* _Exercise instructions_: Only the number is needed: how many lines of the records include "this"?

(Items from a dataset)
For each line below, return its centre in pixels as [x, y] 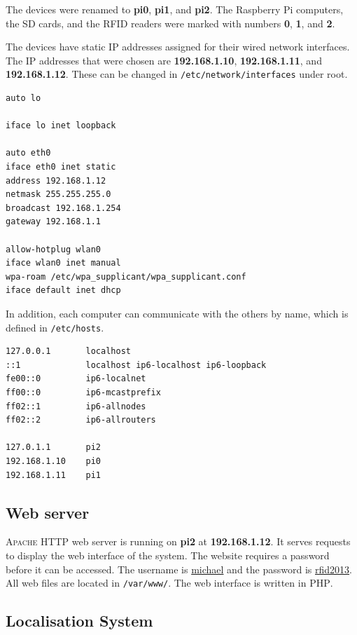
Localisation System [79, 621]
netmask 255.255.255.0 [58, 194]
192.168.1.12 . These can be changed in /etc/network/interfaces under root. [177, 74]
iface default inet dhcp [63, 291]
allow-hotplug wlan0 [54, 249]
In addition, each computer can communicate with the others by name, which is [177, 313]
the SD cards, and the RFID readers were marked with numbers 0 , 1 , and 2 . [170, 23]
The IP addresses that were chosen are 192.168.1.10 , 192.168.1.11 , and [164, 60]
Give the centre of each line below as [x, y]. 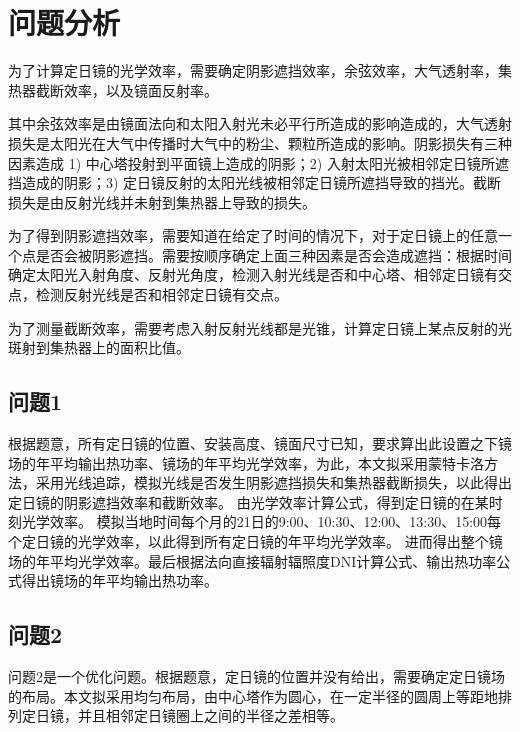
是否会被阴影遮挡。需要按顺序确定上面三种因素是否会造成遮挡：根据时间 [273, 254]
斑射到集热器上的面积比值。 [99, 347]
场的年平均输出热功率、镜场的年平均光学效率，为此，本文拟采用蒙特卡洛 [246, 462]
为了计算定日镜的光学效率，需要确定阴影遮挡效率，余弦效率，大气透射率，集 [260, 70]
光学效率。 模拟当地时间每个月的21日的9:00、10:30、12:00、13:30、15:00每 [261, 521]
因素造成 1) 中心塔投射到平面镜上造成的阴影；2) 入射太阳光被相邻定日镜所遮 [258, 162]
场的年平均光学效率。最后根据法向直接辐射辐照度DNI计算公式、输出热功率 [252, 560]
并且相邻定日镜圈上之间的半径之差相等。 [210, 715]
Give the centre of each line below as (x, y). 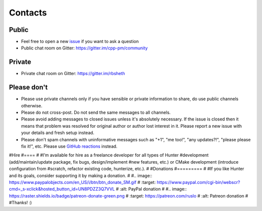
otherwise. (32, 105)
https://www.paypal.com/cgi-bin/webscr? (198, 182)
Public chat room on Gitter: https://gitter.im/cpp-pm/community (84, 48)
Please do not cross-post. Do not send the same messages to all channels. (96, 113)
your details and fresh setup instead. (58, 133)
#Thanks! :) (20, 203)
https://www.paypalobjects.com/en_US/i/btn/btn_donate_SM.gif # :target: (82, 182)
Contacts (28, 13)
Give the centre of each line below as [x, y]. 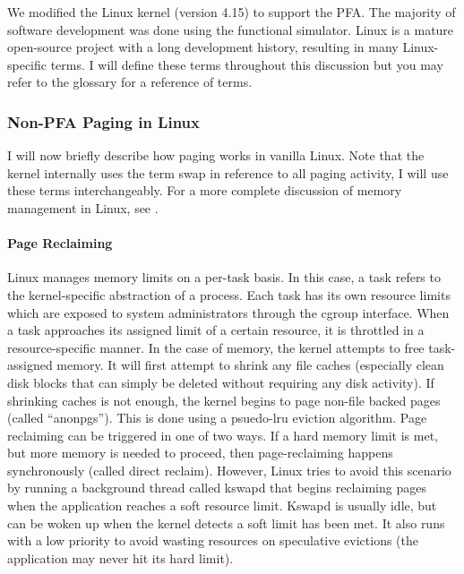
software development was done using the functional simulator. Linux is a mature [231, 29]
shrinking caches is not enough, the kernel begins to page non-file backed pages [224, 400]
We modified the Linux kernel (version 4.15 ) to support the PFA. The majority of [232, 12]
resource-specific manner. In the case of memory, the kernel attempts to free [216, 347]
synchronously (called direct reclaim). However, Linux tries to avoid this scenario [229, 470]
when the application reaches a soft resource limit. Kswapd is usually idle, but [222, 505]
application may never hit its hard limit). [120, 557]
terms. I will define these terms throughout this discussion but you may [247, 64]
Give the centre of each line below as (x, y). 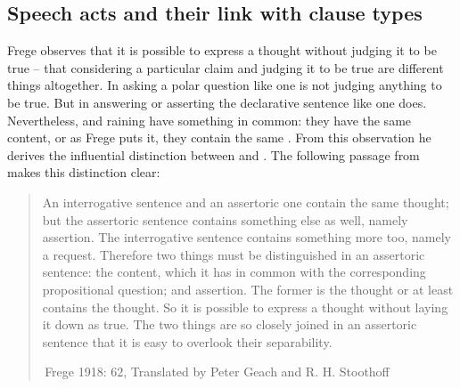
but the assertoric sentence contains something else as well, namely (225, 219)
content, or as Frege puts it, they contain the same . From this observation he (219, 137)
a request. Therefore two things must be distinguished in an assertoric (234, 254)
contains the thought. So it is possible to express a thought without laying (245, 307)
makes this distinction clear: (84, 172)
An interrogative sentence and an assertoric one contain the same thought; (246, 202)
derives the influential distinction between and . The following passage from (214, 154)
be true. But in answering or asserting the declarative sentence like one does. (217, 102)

...

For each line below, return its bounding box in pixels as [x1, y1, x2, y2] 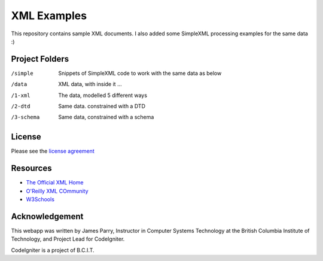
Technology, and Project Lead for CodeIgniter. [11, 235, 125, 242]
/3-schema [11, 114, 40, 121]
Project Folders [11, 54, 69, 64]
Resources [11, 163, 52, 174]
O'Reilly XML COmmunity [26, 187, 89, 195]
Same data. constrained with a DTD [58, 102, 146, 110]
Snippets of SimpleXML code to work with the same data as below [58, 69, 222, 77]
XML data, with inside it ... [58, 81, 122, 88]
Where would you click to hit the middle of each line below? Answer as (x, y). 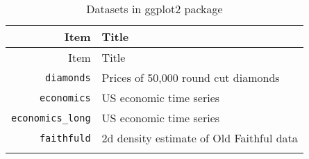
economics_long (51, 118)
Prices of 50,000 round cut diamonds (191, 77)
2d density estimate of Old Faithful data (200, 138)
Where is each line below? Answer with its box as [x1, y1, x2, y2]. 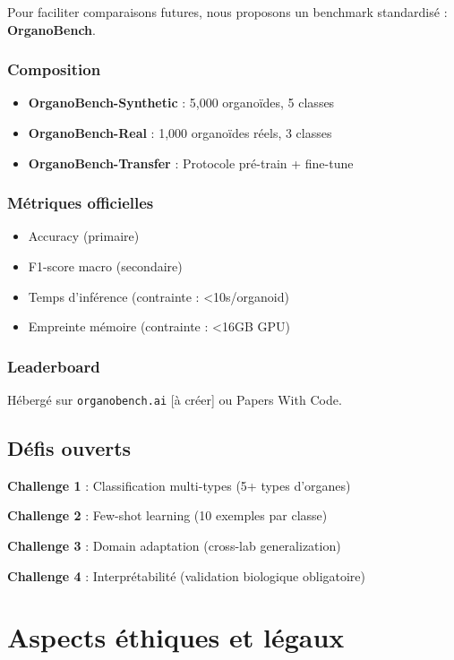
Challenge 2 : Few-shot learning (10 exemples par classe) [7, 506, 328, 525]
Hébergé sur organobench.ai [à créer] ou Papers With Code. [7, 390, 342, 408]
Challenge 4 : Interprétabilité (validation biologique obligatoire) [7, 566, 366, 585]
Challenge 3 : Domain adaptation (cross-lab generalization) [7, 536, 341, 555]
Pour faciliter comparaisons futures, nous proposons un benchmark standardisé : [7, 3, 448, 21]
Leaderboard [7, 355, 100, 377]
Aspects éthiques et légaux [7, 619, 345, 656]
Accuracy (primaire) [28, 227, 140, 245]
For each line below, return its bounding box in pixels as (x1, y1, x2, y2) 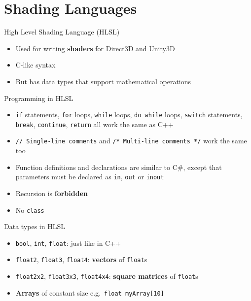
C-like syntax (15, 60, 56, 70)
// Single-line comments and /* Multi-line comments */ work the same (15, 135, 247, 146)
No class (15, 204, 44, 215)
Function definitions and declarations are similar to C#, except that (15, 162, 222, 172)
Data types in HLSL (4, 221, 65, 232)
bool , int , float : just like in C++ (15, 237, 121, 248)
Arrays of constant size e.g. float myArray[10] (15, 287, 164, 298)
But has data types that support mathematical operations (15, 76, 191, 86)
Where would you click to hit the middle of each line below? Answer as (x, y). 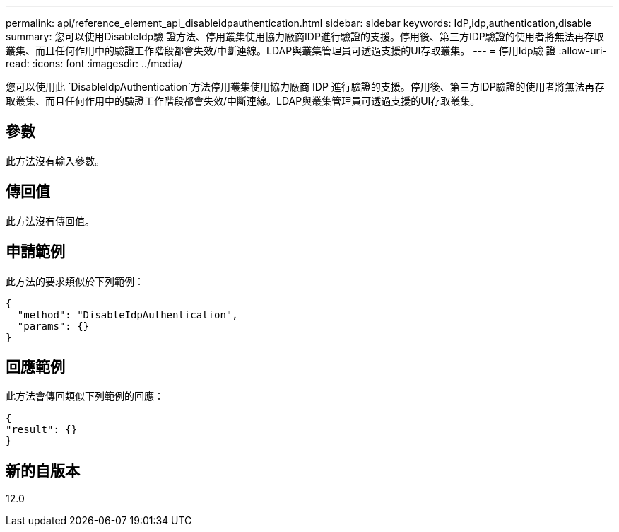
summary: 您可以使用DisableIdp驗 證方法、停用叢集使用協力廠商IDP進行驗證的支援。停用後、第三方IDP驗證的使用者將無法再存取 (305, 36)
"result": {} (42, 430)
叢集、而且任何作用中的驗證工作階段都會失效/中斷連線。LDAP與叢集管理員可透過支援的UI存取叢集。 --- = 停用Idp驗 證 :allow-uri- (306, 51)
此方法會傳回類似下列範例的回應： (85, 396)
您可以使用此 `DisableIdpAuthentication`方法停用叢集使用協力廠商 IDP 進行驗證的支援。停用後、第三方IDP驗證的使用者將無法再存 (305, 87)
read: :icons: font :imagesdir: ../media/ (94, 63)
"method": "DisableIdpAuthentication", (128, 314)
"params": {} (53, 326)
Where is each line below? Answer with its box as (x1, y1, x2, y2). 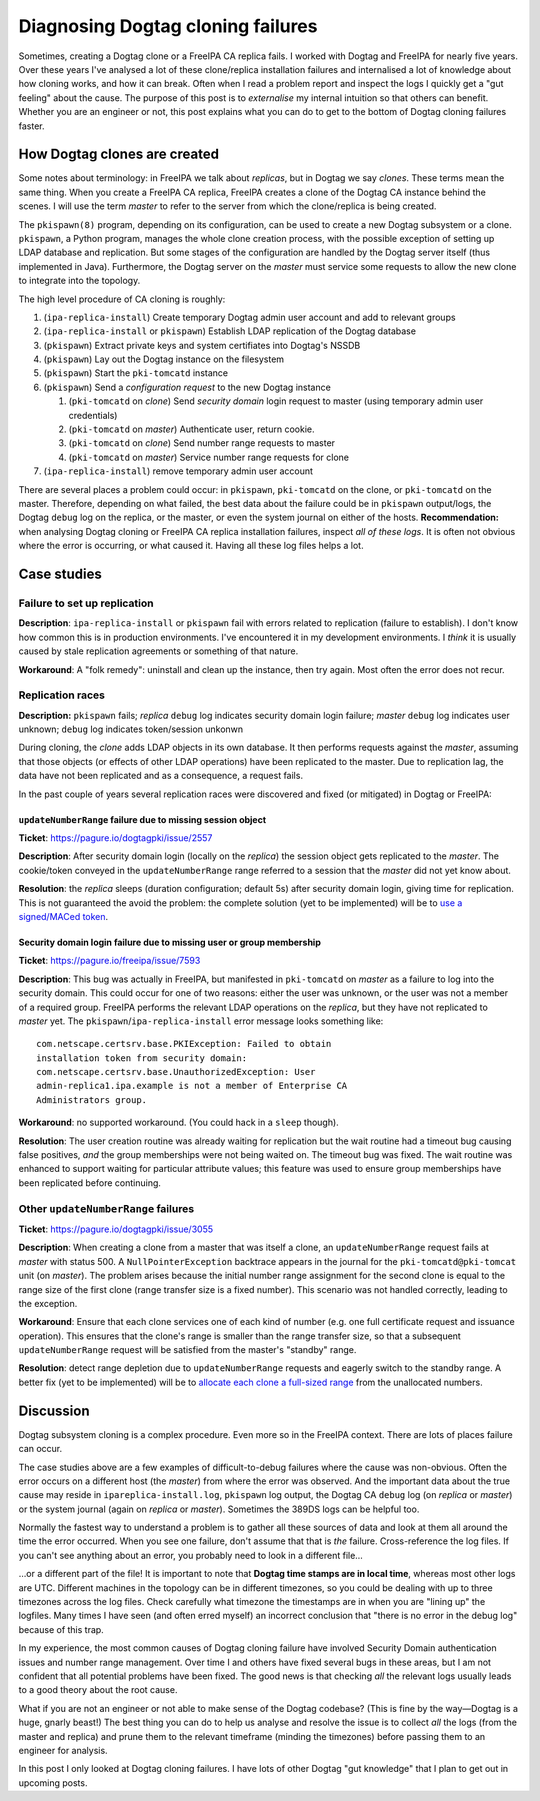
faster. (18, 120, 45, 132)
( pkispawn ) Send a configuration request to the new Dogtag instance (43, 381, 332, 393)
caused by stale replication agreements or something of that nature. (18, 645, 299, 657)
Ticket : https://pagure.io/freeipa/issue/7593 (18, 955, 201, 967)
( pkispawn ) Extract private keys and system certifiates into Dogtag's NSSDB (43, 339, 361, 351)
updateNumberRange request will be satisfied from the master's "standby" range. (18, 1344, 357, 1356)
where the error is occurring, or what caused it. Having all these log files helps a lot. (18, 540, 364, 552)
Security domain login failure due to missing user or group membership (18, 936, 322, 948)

==

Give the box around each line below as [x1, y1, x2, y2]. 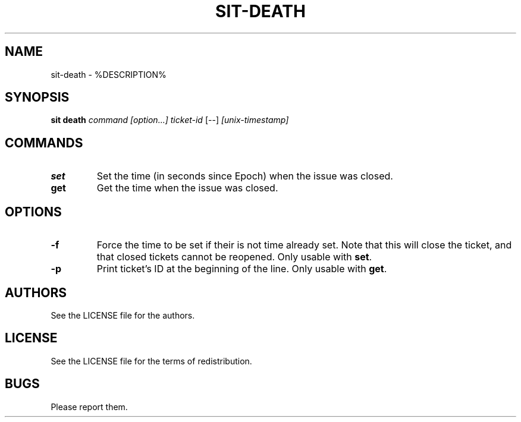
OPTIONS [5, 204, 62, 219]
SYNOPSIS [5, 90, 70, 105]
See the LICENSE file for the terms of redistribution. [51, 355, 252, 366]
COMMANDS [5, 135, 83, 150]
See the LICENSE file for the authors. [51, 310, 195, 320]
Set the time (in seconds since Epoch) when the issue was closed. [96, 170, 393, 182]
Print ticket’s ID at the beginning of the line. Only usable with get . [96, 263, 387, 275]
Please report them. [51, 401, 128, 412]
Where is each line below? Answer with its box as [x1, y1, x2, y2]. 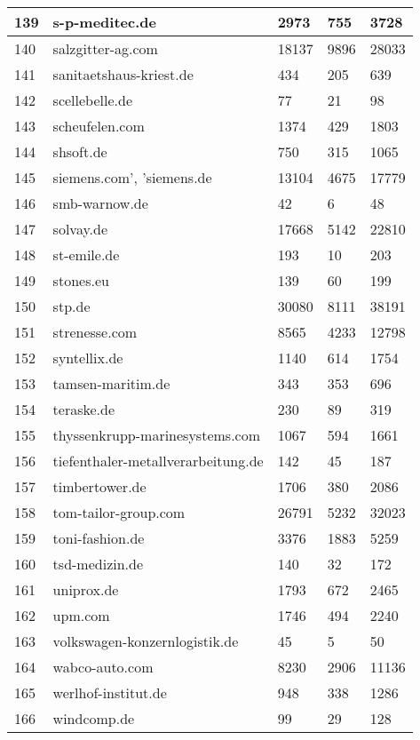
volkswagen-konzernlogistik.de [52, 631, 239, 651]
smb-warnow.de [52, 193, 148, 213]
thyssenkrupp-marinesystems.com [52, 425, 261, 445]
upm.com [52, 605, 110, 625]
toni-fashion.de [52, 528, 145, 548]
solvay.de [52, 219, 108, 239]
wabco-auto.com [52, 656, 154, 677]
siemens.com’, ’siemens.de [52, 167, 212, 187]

* _Answer space_: 4